The most important file in the previous table is the pxelinux configuration file since you will have to edit it to write the boot settings you want to use. There are two kinds of configuration files you can use:

  • You can either use a single /tftpboot/pxelinux.cfg/default if all the servers have the same pxelinux configuration
  • You can also use a filename based on the mac address of the client if you want each server to have a specific pxelinux configuration file. For instance, /tftpboot/pxelinux.cfg/01-00-0c-29-57-d0-64 will be loaded by the server having 00:0C:29:57:D0:64 as a mac address.

Please read the following section to find out what to write in the pxelinux configuration file.

pxelinux configuration (backup/recovery machine)

The pxelinux configuration file is similar to a grub or lilo configuration file since it's a configuration for a boot loader. It tells pxelinux which kernel and ramddisk file to load into memory, and what boot option to pass to the kernel (the parameters that we can read through /proc/cmdline once linux is loaded).

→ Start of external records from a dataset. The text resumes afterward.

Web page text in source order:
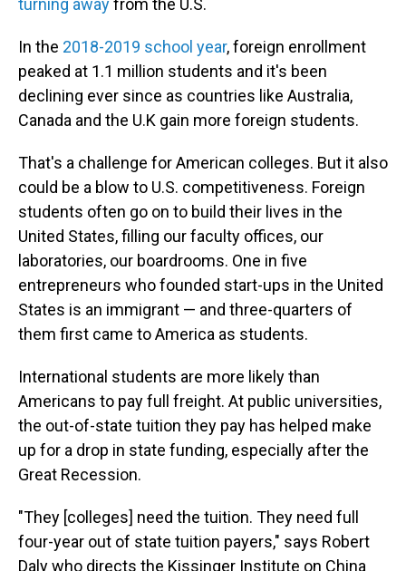
turning awayfrom the U.S.
In the 2018-2019 school year, foreign enrollment
peaked at 1.1 million students and it's been
declining ever since as countries like Australia,
Canada and the U.K gain more foreign students.
That's a challenge for American colleges. But it also
could be a blow to U.S. competitiveness. Foreign
students often go on to build their lives in the
United States, filling our faculty offices, our
laboratories, our boardrooms. One in five
entrepreneurs who founded start-ups in the United
States is an immigrant — and three-quarters of
them first came to America as students.
International students are more likely than
Americans to pay full freight. At public universities,
the out-of-state tuition they pay has helped make
up for a drop in state funding, especially after the
Great Recession.
"They [colleges] need the tuition. They need full
four-year out of state tuition payers," says Robert
Daly who directs the Kissinger Institute on China
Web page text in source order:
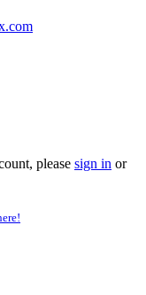
please sign in or
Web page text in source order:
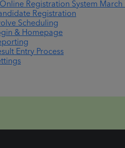
Registration System March
Registration
Scheduling
& Homepage
Entry Process
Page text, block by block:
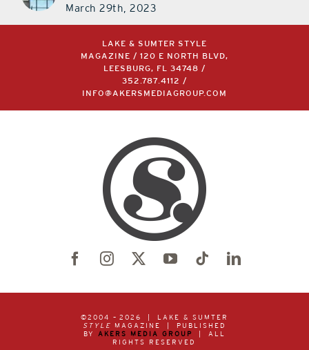
March 29th, 2023
LAKE & SUMTER STYLE
MAGAZINE / 120 E NORTH BLVD,
LEESBURG, FL 34748 /
352.787.4112
/
INFO@AKERSMEDIAGROUP.COM
©2004 – 2026 | LAKE & SUMTER
STYLE MAGAZINE | PUBLISHED
BY AKERS MEDIA GROUP
| ALL
RIGHTS RESERVED

If you expect the server to boot automatically, it's important that you specify a default entry and a timeout so that pxelinux won't wait for a keyboard input from the user. Here is an example of a pxelinux configuration file.

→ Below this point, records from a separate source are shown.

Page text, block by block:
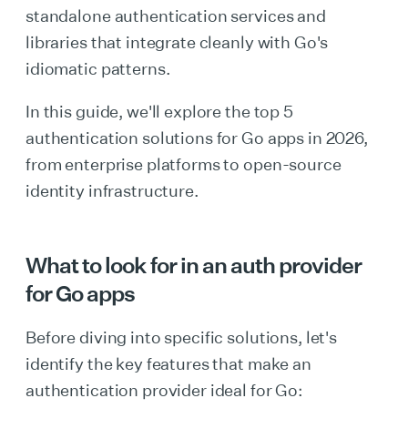
standalone authentication services and
libraries that integrate cleanly with Go's
idiomatic patterns.
In this guide, we'll explore the top 5
authentication solutions for Go apps in 2026,
from enterprise platforms to open-source
identity infrastructure.
What to look for in an auth provider
for Go apps
Before diving into specific solutions, let's
identify the key features that make an
authentication provider ideal for Go:
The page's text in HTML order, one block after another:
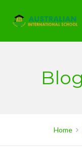
content
Home
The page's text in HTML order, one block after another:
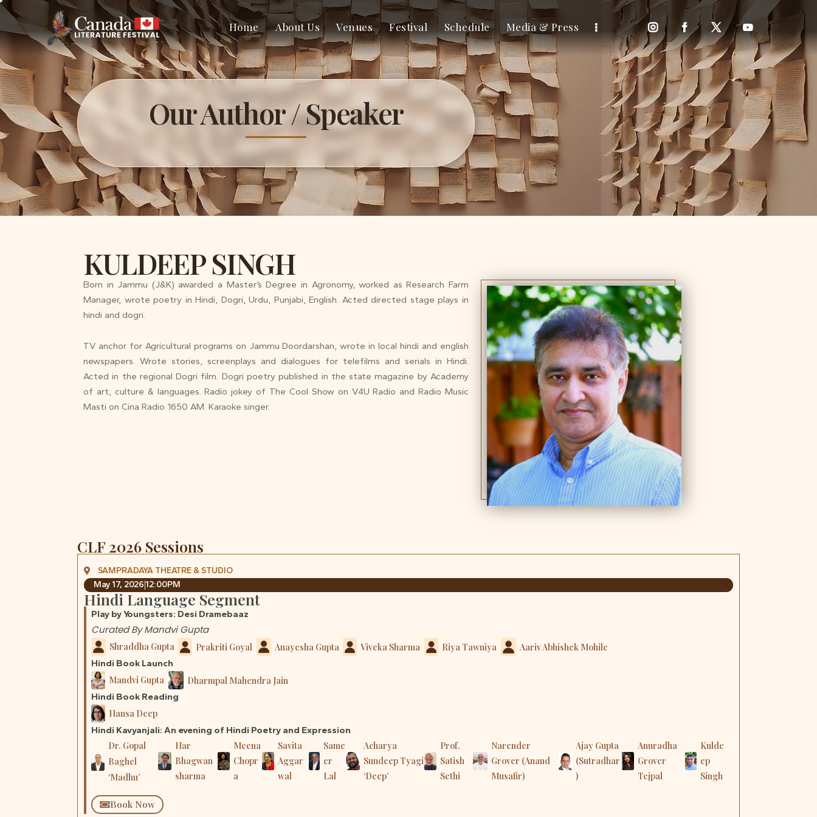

There are only two lines for each entry (kernel and append). A line break has been inserted here because the line is long. The line must not be broken in the configuration file.

default recovery
timeout 10
prompt 1
display f1boot.msg
F1 f1boot.msg
F2 f2images.msg
F3 f3params.msg
F4 f4arun.msg
F5 f5troubl.msg
F6 f6pxe.msg
F7 f7net.msg
label backup
    kernel rescuecd
    append initrd=initram.igz ar_source=http://192.168.10.102/srv1/ autoruns=1 
           ethx=192.168.10.100 netboot=tftp://192.168.10.103/sysrcd.dat cdroot
           dns=192.168.10.2 gateway=192.168.10.1 setkmap=us
label recovery
    kernel rescuecd
    append initrd=initram.igz ar_source=http://192.168.10.102/srv1/ autoruns=2 
           ethx=192.168.10.100 netboot=tftp://192.168.10.103/sysrcd.dat cdroot
           dns=192.168.10.2 gateway=192.168.10.1 setkmap=us
label fsck
    kernel rescuecd
    append initrd=initram.igz ar_source=http://192.168.10.102/srv1/ autoruns=3
           ethx=192.168.10.100 netboot=tftp://192.168.10.103/sysrcd.dat cdroot
           dns=192.168.10.2 gateway=192.168.10.1 setkmap=us
label ssh
    kernel rescue64
    append initrd=initram.igz autoruns=no ethx=192.168.10.100 rootpass=12345
           netboot=tftp://192.168.10.103/sysrcd.dat dns=192.168.10.2 cdroot
           gateway=192.168.10.1 setkmap=us
label serial
    kernel rescuecd
    append initrd=initram.igz autoruns=no console=ttyS0,9600 cdroot
           netboot=tftp://192.168.10.103/sysrcd.dat dns=192.168.10.2 
           gateway=192.168.10.1 setkmap=us
label bootfromdisk
    localboot 0x80

In this example the server will boot the recovery entry, so it will boot the rescuecd kernel, and it will execute the script autorun2 downloaded from http://192.168.10.102/srv1/autorun2. The autorun2 script contains the instructions to perform an automatic recovery of the server.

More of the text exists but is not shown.